* Input *
•••
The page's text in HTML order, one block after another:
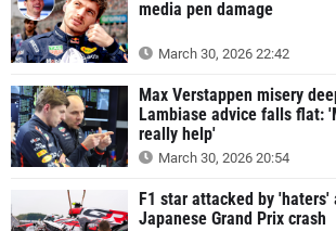
media pen damage
March 30, 2026 22:42
Max Verstappen misery
Lambiase advice falls flat:
really help'
March 30, 2026 20:54
F1 star attacked by
Japanese Grand Prix crash
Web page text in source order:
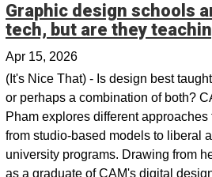
Graphic design schools
tech, but are they
Apr 15, 2026
(It's Nice That) - Is design best
or perhaps a combination of both?
Pham explores different
from studio-based models to liberal
university programs. Drawing from
as a graduate of CAM's digital
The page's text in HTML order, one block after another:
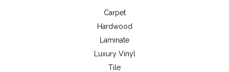
Carpet
Hardwood
Laminate
Luxury Vinyl
Tile
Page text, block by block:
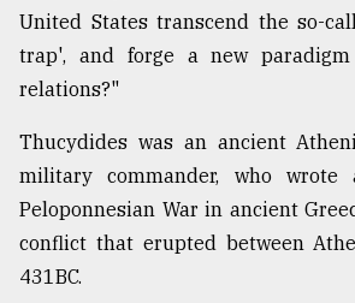
..
August
03,
The
mother
of
all
United States transcend the so-
trap', and forge a new
relations?"
Thucydides was an ancient
military commander, who
Peloponnesian War in ancient
conflict that erupted between
431BC.
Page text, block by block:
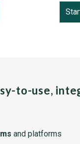
to-use,
and platforms
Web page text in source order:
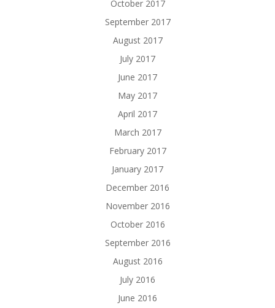
October 2017
September 2017
August 2017
July 2017
June 2017
May 2017
April 2017
March 2017
February 2017
January 2017
December 2016
November 2016
October 2016
September 2016
August 2016
July 2016
June 2016
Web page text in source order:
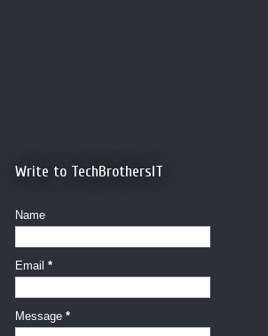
•••
* What is expected *
Without including any pictures, reproduce the data exactly.

* Exercise solution *
The page's text in HTML order, one block after another:
media pen damage
March 30, 2026 22:42
Max Verstappen misery
Lambiase advice falls flat:
really help'
March 30, 2026 20:54
F1 star attacked by
Japanese Grand Prix crash
Web page text in source order:
Graphic design schools
tech, but are they
Apr 15, 2026
(It's Nice That) - Is design best
or perhaps a combination of both?
Pham explores different
from studio-based models to liberal
university programs. Drawing from
as a graduate of CAM's digital
The page's text in HTML order, one block after another:
Carpet
Hardwood
Laminate
Luxury Vinyl
Tile
Page text, block by block:
..
August
03,
The
mother
of
all
United States transcend the so-
trap', and forge a new
relations?"
Thucydides was an ancient
military commander, who
Peloponnesian War in ancient
conflict that erupted between
431BC.
Page text, block by block:
to-use,
and platforms
Web page text in source order:
October 2017
September 2017
August 2017
July 2017
June 2017
May 2017
April 2017
March 2017
February 2017
January 2017
December 2016
November 2016
October 2016
September 2016
August 2016
July 2016
June 2016
Web page text in source order:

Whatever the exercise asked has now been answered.